I’m not sure if you are a good person to ask about this situation or not. I’m hoping you can guide me in the right direction. I am in pieces right now because my best girl told me she saw my boyfriend making out with some freshmen b**** at a party this past weekend! I couldn’t go to visit everybody because I was stuck working. So instead my boyfriend ends up throwing away a two year relationship for some gross freshmen girl! I asked my friend what she looked like but my friend said she couldn’t tell. Then it gets worse because I find out the girls name and look her up on facebook and she is some little whore who I recognize from church.

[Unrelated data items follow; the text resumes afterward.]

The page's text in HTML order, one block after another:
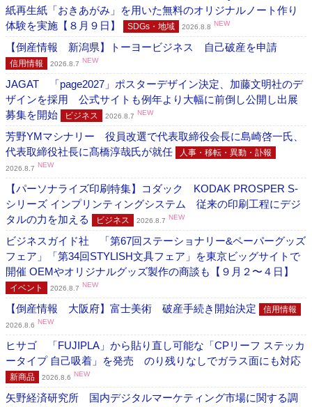
紙再生紙「おきあがみ」を用いた無料のオリジナルノート作り
体験を実施【８月９日】
SDGs・地域 2026.8.8 NEW
【倒産情報 新潟県】トーヨービジネス 自己破産を申請
信用情報 2026.8.7 NEW
JAGAT 「page2027」ポスターデザイン決定、加藤文明社のデ
ザインを採用 公式サイトも例年より大幅に前倒し公開し出展
募集を開始
ビジネス 2026.8.7 NEW
芳野YMマシナリー 役員改選で代表取締役会長に島崎啓一氏、
代表取締役社長に髙橋淳哉氏が就任
人事・移転・異動・訃報
2026.8.7 NEW
【パーソナライズ印刷特集】コダック KODAK PROSPER S-
シリーズ インプリンティングシステム 従来の印刷工程にデジ
タルの力を加える
ビジネス 2026.8.7 NEW
ビジネスガイド社 「第67回ステーショナリー&ペーパーグッズ
フェア」「第34回STYLISH文具フェア」を東京ビッグサイトで
開催 OEMやオリジナルグッズ製作の商談も【９月２〜４日】
イベント 2026.8.7 NEW
【倒産情報 大阪府】富士美術 破産手続き開始決定 信用情報
2026.8.6 NEW
ヒサゴ 「FUJIPLA」から貼り直し可能な「CPリーフ ステッカ
ータイプ 自己吸着」を発売 のり残りなしでガラス面にも対応
新商品 2026.8.6 NEW
矢野経済研究所 国内デジタルマーケティング市場に関する調

I just don’t know what to do. I know I don’t deserve this. Should I stay with my boyfriend or say something to that b**** who f***** stuff up?

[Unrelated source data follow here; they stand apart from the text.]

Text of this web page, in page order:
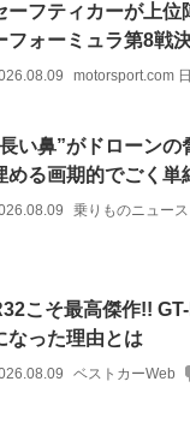
ーフティカーが上
フォーミュラ第8戦
motorsport.com
い鼻”がドローン
める画期的でごく単
乗りものニュース
こそ最高傑作!!
なった理由とは
ベストカーWeb
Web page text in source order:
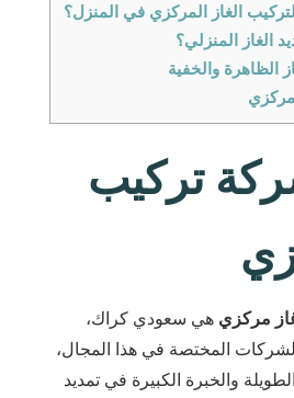
الغاز المركزي في المنزل؟
الغاز المنزلي؟
الظاهرة والخفية
تركيب
مركزي هي سعودي كراك،
المختصة في هذا المجال،
والخبرة الكبيرة في تمديد

-Michelle----------------------------

Dear Michelle,

First and foremost; do not put “whore” and “church” in the same sentence. I consider myself to be a fairly vulgar writer but have serious anger issues. To be honest I do not think I am a good person to consult on the “why freshmen” situation. However I feel obliged to point you in a direction where I feel all parties involved win. For starters do not attack the freshmen girl. She is the real victim in this scenario. Think about it Michelle, “Why the freshmen?” Was it because she was so perfect? (Possibly…) Or was it because you have gotten to comfortable with your physical appearance? (quite possibly). I am not hinting to the fact that you are an unattractive girl, but you have apparently lost the edge that made your boyfriend pop wood. There is something to be said for hooking up with a true freshman but in most long-term relationships it is a rarity. Away from your appearance, how is your attitude? Most freshmen girls have that “ha ha…you’re cute” mentality. Where as lately your conversation at the bar has consisted of “we are not f**** tonight.” You need to have the “YES” mentality on anything from sex to making random deserts. (like cookies and other things he /his friends will enjoy). My advice would be arrange a time for your boyfriend to come over, and try that maneuver from varsity blues where she puts whipped cream over her privates. I know I could only dream of that kind of activity right now.

Wednesday, July 1, 2009

Recent College Grad- "Dear Recent College Grad---First Letter---Jeffrey

---"Dear Recent College Grad,

I just graduated high school and I am so f**** pumped to go to college. I was just wondering if college is really going to be like everyone says it is. You know bitches, halo, getting f***** up, joining a frat. I hope this is exactly what college is like. I am the first one in my family to go to college so I don’t have an older brother to give me advice and shit. I did hear from some other kids at school that going to college is a lot like what happens in the movies. Is this true? What should I do to make sure I get enough action and get into a good frat?

Thanks dude, Jeffrey"----

Dear Jeffrey,

You need to get a hold of yourself. You fit the perfect profile for someone who is going to wet their pants (literally) while attending your first college keg event. I would be lying to you if I told you that part of college did not include women, drinking, and more. However it sounds to me like you are going about this the wrong way. There will also be a substantial amount of xbox played during normal daytime hours. In no way am I telling you not to go all out your first week of college (which you should). On the other hand you need to be careful and not create the image that you’re a loser (which I have feelings that you might be). The only difference in real college and “movie college” is that its the f***** MOVIES! Will Ferrell and Vince Vaughn could do whatever they wanted in Old School because they didn’t risk getting kicked out of school. On the point of fraternities: They are very fun. Yet it is not an excuse for you to blackout and chase a sorority girl around the pledge mixer with jungle juice all over your face. I unfortunately have experience with this first-hand. My advice is for you to calm down, read a nudie magazine, and ease up dreams of becoming Van Wilder.